The market-implied outlook for the next 5.5 months is generally symmetric, with comparable probabilities of positive and negative returns of the same magnitude, although the peak in probability is slightly tilted to favor negative returns. The expected volatility calculated from this outlook is 28% (annualized), somewhat higher than the value I calculated in May of 2021, 22%.

To make it easier to compare the relative probabilities of positive and negative returns, I rotate the negative return side of the distribution about the vertical axis (see chart below).

market-implied outlook

Geoff Considine

Market-implied price return probabilities for PFE for the 5.5-month period from now until January 20, 2023. The negative return side of the distribution has been rotated about the vertical axis (Source: Author’s calculations using options quotes from ETrade)

While there are slightly elevated probabilities of small-magnitude negative returns (the dashed red line is above the solid blue line over the left 20% of the chart above), the probabilities of larger-magnitude returns favor positive outcomes.

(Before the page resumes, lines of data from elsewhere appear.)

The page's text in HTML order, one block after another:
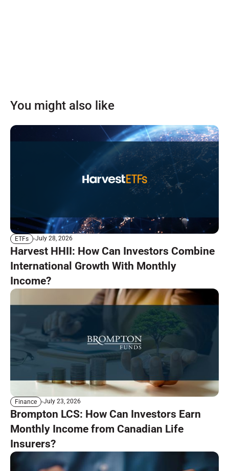
You might also like
ETFs July 28, 2026
Harvest HHII: How Can Investors Combine
International Growth With Monthly
Income?
Finance July 23, 2026
Brompton LCS: How Can Investors Earn
Monthly Income from Canadian Life
Insurers?
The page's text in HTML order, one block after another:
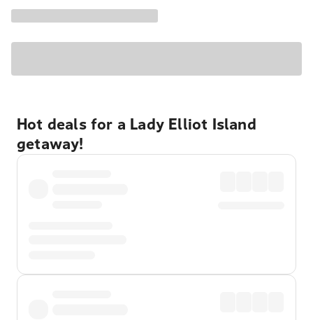
Hot deals for a Lady Elliot Island
getaway!
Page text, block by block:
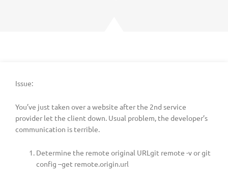
Issue:
You’ve just taken over a website after the 2nd service
provider let the client down. Usual problem, the developer’s
communication is terrible.
Determine the remote original URLgit remote -v or git
config –get remote.origin.url
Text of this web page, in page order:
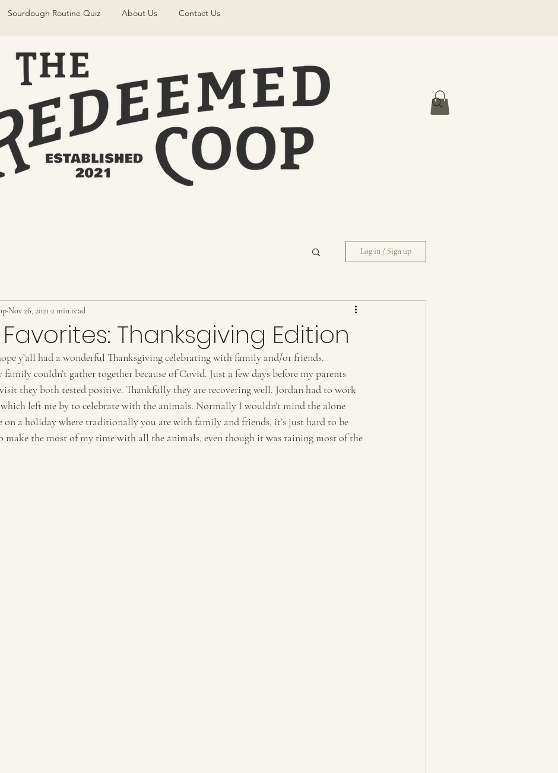
Sourdough Routine Quiz About Us Contact Us
Log in / Sign up
Thanksgiving Edition
Nov 26, 2021 2 min read
y’all had a wonderful Thanksgiving celebrating with family and/or friends.
couldn’t gather together because of Covid. Just a few days before my parents
they both tested positive. Thankfully they are recovering well. Jordan had to work
left me by to celebrate with the animals. Normally I wouldn’t mind the alone
on a holiday where traditionally you are with family and friends, it’s just hard to be
make the most of my time with all the animals, even though it was raining most of the
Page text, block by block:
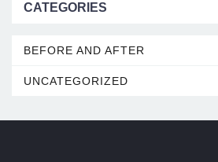
CATEGORIES
BEFORE AND AFTER
UNCATEGORIZED
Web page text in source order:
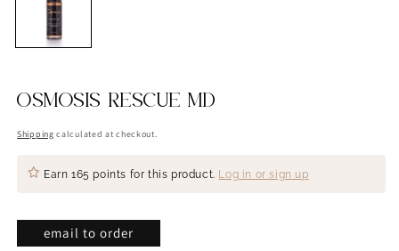
OSMOSIS RESCUE MD
Shipping calculated at checkout.
Earn 165 points for this product. Log in or sign up
email to order
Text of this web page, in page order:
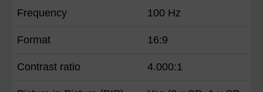
Frequency 100 Hz
Format 16:9
Contrast ratio 4.000:1
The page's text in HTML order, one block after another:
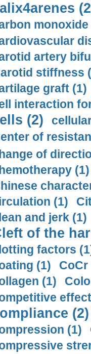
monoxide
artery
stiffness
graft (1)
interaction
(2)
of
of
(1)
(1)
and jerk (1)
of the
factors
(1)
(1)
(2)
(1)
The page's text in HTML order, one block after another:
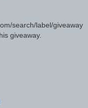
search/label/giveaway
giveaway.
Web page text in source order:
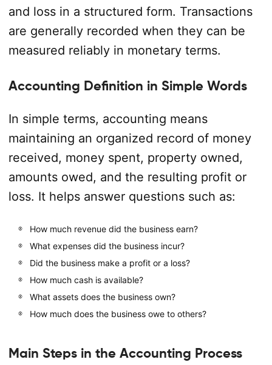
and loss in a structured form. Transactions
are generally recorded when they can be
measured reliably in monetary terms.
Accounting Definition in Simple Words
In simple terms, accounting means
maintaining an organized record of money
received, money spent, property owned,
amounts owed, and the resulting profit or
loss. It helps answer questions such as:
How much revenue did the business earn?
What expenses did the business incur?
Did the business make a profit or a loss?
How much cash is available?
What assets does the business own?
How much does the business owe to others?
Main Steps in the Accounting Process
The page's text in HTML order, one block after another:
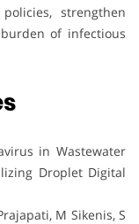
strengthen
of infectious
in Wastewater
Droplet Digital
M Sikenis, S
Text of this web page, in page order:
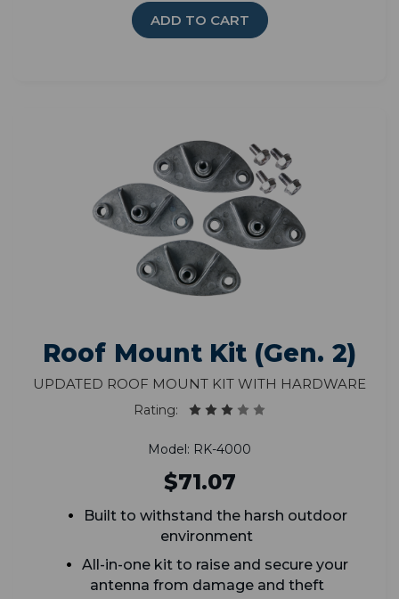
ADD TO CART
Roof Mount Kit (Gen. 2)
Updated Roof Mount Kit With Hardware
Rating:
Model: RK-4000
$71.07
Built to withstand the harsh outdoor
environment
All-in-one kit to raise and secure your
antenna from damage and theft
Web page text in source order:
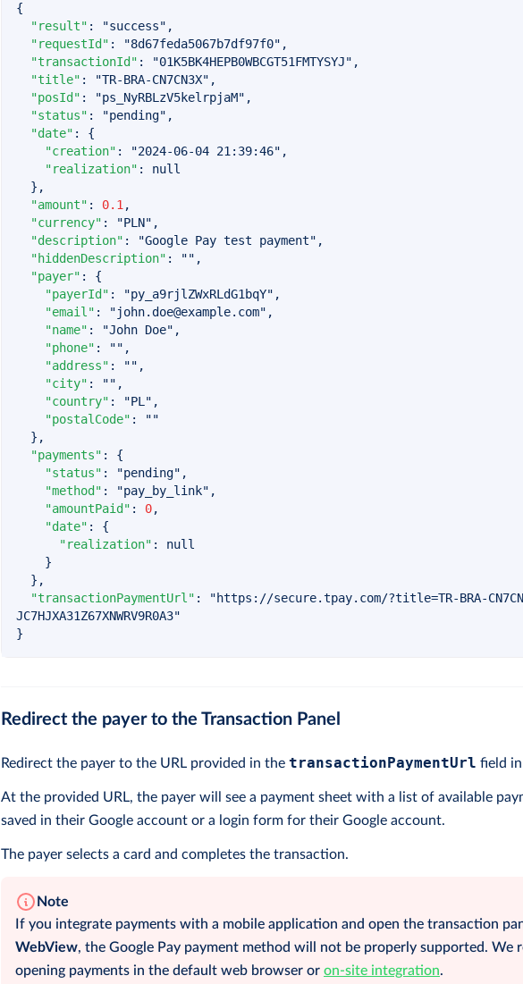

Overall, the probabilities of positive and negative outcomes match quite closely.

Theory indicates that the market-implied outlook is expected to have a negative bias because investors, in aggregate, are risk averse and thus tend to pay more than fair value for downside protection. There is no way to measure the magnitude of this bias, or whether it is even present, however. Considering this potential bias, the market-implied outlook is interpreted as neutral to slightly bullish.

Summary

The market is substantially discounting PFE’s future earnings, even as the company continues to beat expectations. The company has had a substantial earnings windfall from the COVID vaccine and Paxlovid, so it is certainly reasonable to be cautious in the outlook. At the current low valuation, however, the shares look reasonable. The Wall Street consensus rating is bullish, with a 12-month consensus outlook that implies an expected total return of 18.2% to 19.8%.

As a rule of thumb for a buy rating, I want to see an expected return that is at least ½ the expected annualized volatility (28% from the market-implied outlook). PFE is substantially above this threshold, taking the consensus price target at face value. The market-implied outlook is neutral to slightly bullish, and looks more favorable than in May of 2021. In addition, the stock’s low beta provides some portfolio ballast against ongoing volatility. I am maintaining my bullish/buy rating on PFE.